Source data

>>>

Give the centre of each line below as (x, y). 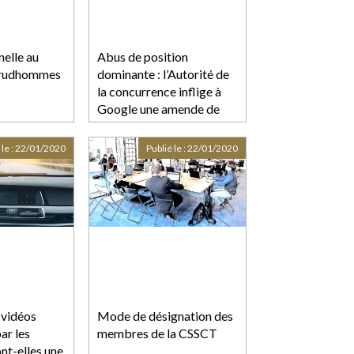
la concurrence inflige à (159, 91)
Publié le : (167, 148)
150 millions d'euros (151, 126)
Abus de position (143, 56)
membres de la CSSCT (157, 333)
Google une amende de (158, 108)
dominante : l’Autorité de (163, 73)
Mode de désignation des (165, 315)
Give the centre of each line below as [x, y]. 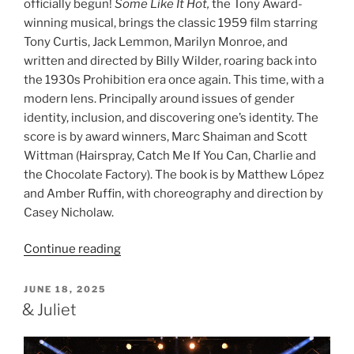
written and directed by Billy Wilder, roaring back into [170, 60]
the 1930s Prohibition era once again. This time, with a [174, 79]
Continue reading [72, 249]
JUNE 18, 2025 [65, 290]
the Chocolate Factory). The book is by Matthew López [174, 174]
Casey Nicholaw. [69, 212]
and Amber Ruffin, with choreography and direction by [173, 193]
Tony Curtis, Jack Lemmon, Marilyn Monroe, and [156, 41]
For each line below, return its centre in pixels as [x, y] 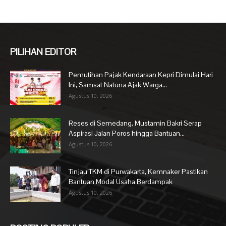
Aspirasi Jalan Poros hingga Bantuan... [127, 133]
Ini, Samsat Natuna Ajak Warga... [118, 84]
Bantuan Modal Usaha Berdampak [121, 181]
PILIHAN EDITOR [43, 51]
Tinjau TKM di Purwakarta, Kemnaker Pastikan [138, 171]
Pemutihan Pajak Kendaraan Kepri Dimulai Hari [141, 74]
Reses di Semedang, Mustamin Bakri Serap [135, 123]
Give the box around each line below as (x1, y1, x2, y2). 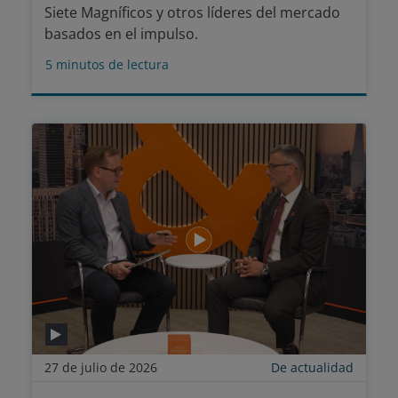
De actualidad (271, 359, 354, 376)
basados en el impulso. (44, 24, 198, 44)
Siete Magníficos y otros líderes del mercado (44, 3, 340, 22)
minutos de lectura (56, 56, 169, 73)
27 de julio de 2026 (44, 359, 157, 376)
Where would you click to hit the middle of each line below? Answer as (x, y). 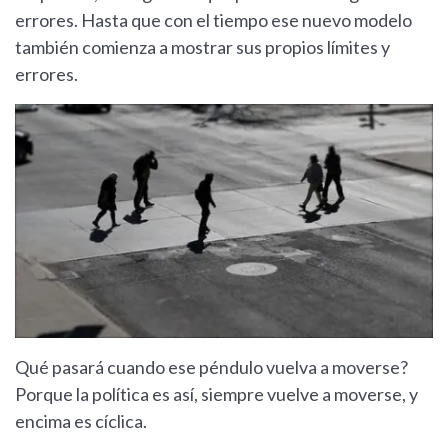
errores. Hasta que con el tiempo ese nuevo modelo (213, 19)
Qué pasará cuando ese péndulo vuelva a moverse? (211, 367)
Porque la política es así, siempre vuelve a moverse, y (216, 394)
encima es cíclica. (81, 421)
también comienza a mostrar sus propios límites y (202, 46)
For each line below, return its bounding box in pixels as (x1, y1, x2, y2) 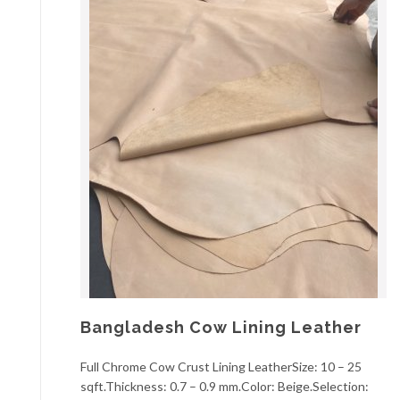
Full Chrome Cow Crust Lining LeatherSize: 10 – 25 (80, 359, 362, 375)
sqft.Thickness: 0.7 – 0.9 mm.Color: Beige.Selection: (80, 379, 369, 395)
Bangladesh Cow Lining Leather (80, 318, 362, 337)
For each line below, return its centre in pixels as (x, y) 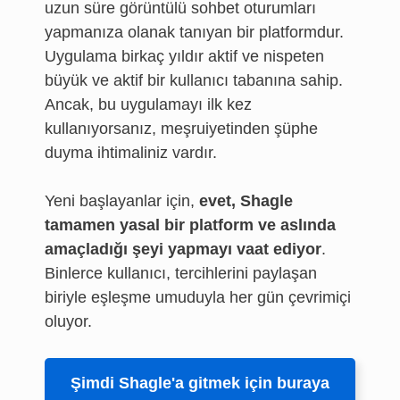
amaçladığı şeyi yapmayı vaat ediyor (183, 249)
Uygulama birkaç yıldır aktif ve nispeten (184, 56)
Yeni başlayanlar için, (122, 201)
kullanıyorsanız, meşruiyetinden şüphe (181, 129)
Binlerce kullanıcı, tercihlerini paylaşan (181, 273)
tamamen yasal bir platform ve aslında (190, 225)
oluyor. (68, 321)
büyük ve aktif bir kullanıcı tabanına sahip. (194, 80)
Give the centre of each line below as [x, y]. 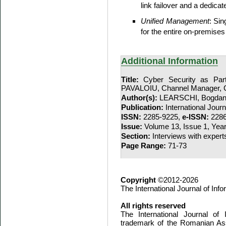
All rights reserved [153, 206]
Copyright [138, 180]
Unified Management [175, 21]
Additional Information [169, 61]
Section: [136, 136]
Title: [130, 79]
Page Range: [144, 146]
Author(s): [139, 98]
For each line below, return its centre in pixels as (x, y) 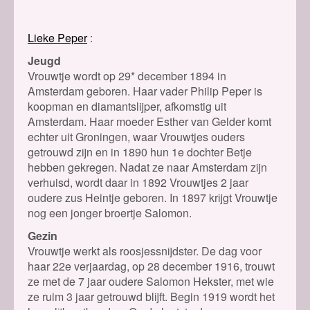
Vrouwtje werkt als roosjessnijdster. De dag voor (145, 251)
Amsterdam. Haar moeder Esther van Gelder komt (149, 122)
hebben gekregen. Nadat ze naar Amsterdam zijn (147, 167)
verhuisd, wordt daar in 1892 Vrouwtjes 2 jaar (138, 183)
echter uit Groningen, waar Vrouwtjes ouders (136, 137)
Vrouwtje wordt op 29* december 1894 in (127, 76)
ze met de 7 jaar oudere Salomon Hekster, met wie (151, 282)
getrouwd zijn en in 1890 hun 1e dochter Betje (140, 152)
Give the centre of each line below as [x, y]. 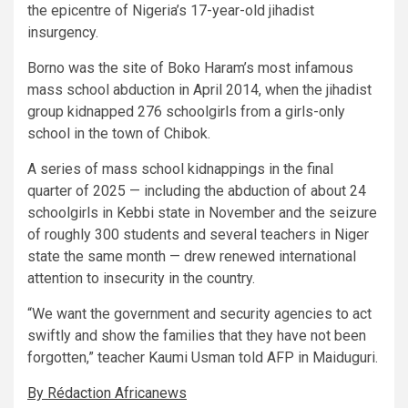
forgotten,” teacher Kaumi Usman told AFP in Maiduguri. [203, 358]
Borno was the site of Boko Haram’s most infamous [190, 68]
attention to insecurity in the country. [141, 279]
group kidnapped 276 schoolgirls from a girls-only [186, 112]
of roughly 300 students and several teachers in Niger [198, 235]
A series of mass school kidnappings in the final [180, 169]
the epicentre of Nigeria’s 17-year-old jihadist [171, 11]
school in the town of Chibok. [119, 134]
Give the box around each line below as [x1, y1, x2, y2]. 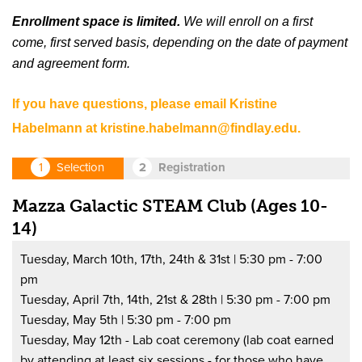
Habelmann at [12, 120, 100, 135]
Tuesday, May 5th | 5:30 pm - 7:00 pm [20, 311, 232, 328]
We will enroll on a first [180, 14, 313, 28]
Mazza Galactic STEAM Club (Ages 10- [12, 196, 328, 217]
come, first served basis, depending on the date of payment [12, 35, 347, 49]
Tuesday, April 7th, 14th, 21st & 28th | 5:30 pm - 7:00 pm [20, 291, 331, 308]
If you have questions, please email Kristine [12, 96, 277, 111]
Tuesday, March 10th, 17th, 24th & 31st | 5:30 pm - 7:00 [20, 250, 323, 267]
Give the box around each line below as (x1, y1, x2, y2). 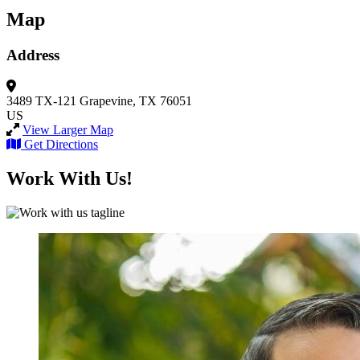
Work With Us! (6, 167, 133, 189)
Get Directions (24, 137, 98, 151)
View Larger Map (22, 122, 113, 137)
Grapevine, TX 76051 (80, 93, 192, 108)
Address (6, 47, 59, 64)
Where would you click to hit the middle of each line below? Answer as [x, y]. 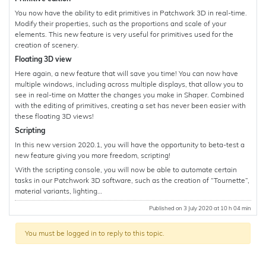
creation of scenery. [47, 45]
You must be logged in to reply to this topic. [95, 233]
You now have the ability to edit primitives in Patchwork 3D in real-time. [131, 12]
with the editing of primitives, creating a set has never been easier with [130, 105]
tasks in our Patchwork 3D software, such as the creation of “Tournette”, [132, 180]
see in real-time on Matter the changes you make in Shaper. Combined [129, 94]
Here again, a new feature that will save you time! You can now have [126, 73]
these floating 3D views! [54, 116]
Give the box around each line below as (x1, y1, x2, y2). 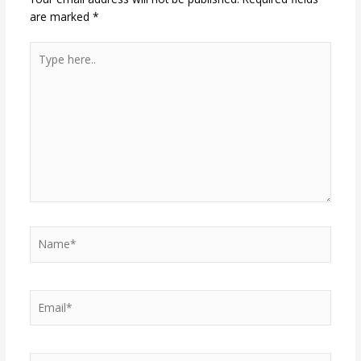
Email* (28, 289, 63, 305)
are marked (29, 8, 93, 24)
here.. (28, 60, 57, 76)
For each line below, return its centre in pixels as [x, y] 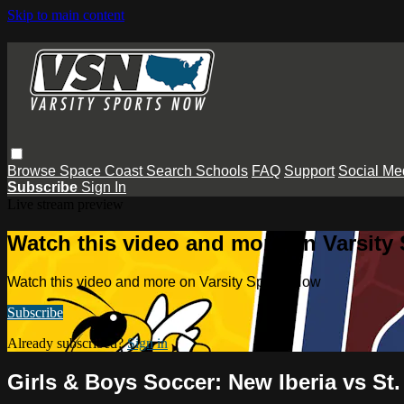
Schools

<<<

# PROMPT:
Only the text of the records belongs in the answer; reproduce it verbatim, with no pictures.

# RESULT OF THE TASK:
Give the centre of each line below as (x, y). 
la concurrence inflige à (159, 91)
Publié le : (167, 148)
150 millions d'euros (151, 126)
Abus de position (143, 56)
membres de la CSSCT (157, 333)
Google une amende de (158, 108)
dominante : l’Autorité de (163, 73)
Mode de désignation des (165, 315)
Give the centre of each line below as [x, y]. 
written and directed by Billy Wilder, roaring back into [170, 60]
the 1930s Prohibition era once again. This time, with a [174, 79]
Continue reading [72, 249]
JUNE 18, 2025 [65, 290]
the Chocolate Factory). The book is by Matthew López [174, 174]
Casey Nicholaw. [69, 212]
and Amber Ruffin, with choreography and direction by [173, 193]
Tony Curtis, Jack Lemmon, Marilyn Monroe, and [156, 41]
For each line below, return its centre in pixels as [x, y] 
Aspirasi Jalan Poros hingga Bantuan... [127, 133]
Ini, Samsat Natuna Ajak Warga... [118, 84]
Bantuan Modal Usaha Berdampak [121, 181]
PILIHAN EDITOR [43, 51]
Tinjau TKM di Purwakarta, Kemnaker Pastikan [138, 171]
Pemutihan Pajak Kendaraan Kepri Dimulai Hari [141, 74]
Reses di Semedang, Mustamin Bakri Serap [135, 123]
Give the box around each line below as (x1, y1, x2, y2). 
De actualidad (271, 359, 354, 376)
basados en el impulso. (44, 24, 198, 44)
Siete Magníficos y otros líderes del mercado (44, 3, 340, 22)
minutos de lectura (56, 56, 169, 73)
27 de julio de 2026 (44, 359, 157, 376)
Where would you click to hit the middle of each line below? Answer as (x, y). 
errores. Hasta que con el tiempo ese nuevo modelo (213, 19)
Qué pasará cuando ese péndulo vuelva a moverse? (211, 367)
Porque la política es así, siempre vuelve a moverse, y (216, 394)
encima es cíclica. (81, 421)
también comienza a mostrar sus propios límites y (202, 46)
For each line below, return its bounding box in pixels as (x1, y1, x2, y2) 
Full Chrome Cow Crust Lining LeatherSize: 10 – 25 (80, 359, 362, 375)
sqft.Thickness: 0.7 – 0.9 mm.Color: Beige.Selection: (80, 379, 369, 395)
Bangladesh Cow Lining Leather (80, 318, 362, 337)
For each line below, return its centre in pixels as (x, y) 
amaçladığı şeyi yapmayı vaat ediyor (183, 249)
Uygulama birkaç yıldır aktif ve nispeten (184, 56)
Yeni başlayanlar için, (122, 201)
kullanıyorsanız, meşruiyetinden şüphe (181, 129)
Binlerce kullanıcı, tercihlerini paylaşan (181, 273)
tamamen yasal bir platform ve aslında (190, 225)
oluyor. (68, 321)
büyük ve aktif bir kullanıcı tabanına sahip. (194, 80)
Give the centre of each line below as [x, y]. 
All rights reserved [153, 206]
Copyright [138, 180]
Unified Management [175, 21]
Additional Information [169, 61]
Section: [136, 136]
Title: [130, 79]
Page Range: [144, 146]
Author(s): [139, 98]
For each line below, return its centre in pixels as (x, y) 
Vrouwtje werkt als roosjessnijdster. De dag voor (145, 251)
Amsterdam. Haar moeder Esther van Gelder komt (149, 122)
hebben gekregen. Nadat ze naar Amsterdam zijn (147, 167)
verhuisd, wordt daar in 1892 Vrouwtjes 2 jaar (138, 183)
echter uit Groningen, waar Vrouwtjes ouders (136, 137)
Vrouwtje wordt op 29* december 1894 in (127, 76)
ze met de 7 jaar oudere Salomon Hekster, met wie (151, 282)
getrouwd zijn en in 1890 hun 1e dochter Betje (140, 152)
Give the centre of each line below as [x, y]. 
forgotten,” teacher Kaumi Usman told AFP in Maiduguri. [203, 358]
Borno was the site of Boko Haram’s most infamous [190, 68]
attention to insecurity in the country. [141, 279]
group kidnapped 276 schoolgirls from a girls-only [186, 112]
of roughly 300 students and several teachers in Niger [198, 235]
A series of mass school kidnappings in the final [180, 169]
the epicentre of Nigeria’s 17-year-old jihadist [171, 11]
school in the town of Chibok. [119, 134]
Give the box around each line below as [x1, y1, x2, y2]. 
Habelmann at [12, 120, 100, 135]
Tuesday, May 5th | 5:30 pm - 7:00 pm [20, 311, 232, 328]
We will enroll on a first [180, 14, 313, 28]
Mazza Galactic STEAM Club (Ages 10- [12, 196, 328, 217]
come, first served basis, depending on the date of payment [12, 35, 347, 49]
Tuesday, April 7th, 14th, 21st & 28th | 5:30 pm - 7:00 pm [20, 291, 331, 308]
If you have questions, please email Kristine [12, 96, 277, 111]
Tuesday, March 10th, 17th, 24th & 31st | 5:30 pm - 7:00 [20, 250, 323, 267]
Give the box around each line below as (x1, y1, x2, y2). 
Work With Us! (6, 167, 133, 189)
Get Directions (24, 137, 98, 151)
View Larger Map (22, 122, 113, 137)
Grapevine, TX 76051 (80, 93, 192, 108)
Address (6, 47, 59, 64)
Where would you click to hit the middle of each line below? Answer as [x, y]. 
creation of scenery. [47, 45]
You must be logged in to reply to this topic. [95, 233]
You now have the ability to edit primitives in Patchwork 3D in real-time. [131, 12]
with the editing of primitives, creating a set has never been easier with [130, 105]
tasks in our Patchwork 3D software, such as the creation of “Tournette”, [132, 180]
see in real-time on Matter the changes you make in Shaper. Combined [129, 94]
Here again, a new feature that will save you time! You can now have [126, 73]
these floating 3D views! [54, 116]
Give the box around each line below as (x1, y1, x2, y2). 
Email* (28, 289, 63, 305)
are marked (29, 8, 93, 24)
here.. (28, 60, 57, 76)
For each line below, return its centre in pixels as [x, y] 
Schools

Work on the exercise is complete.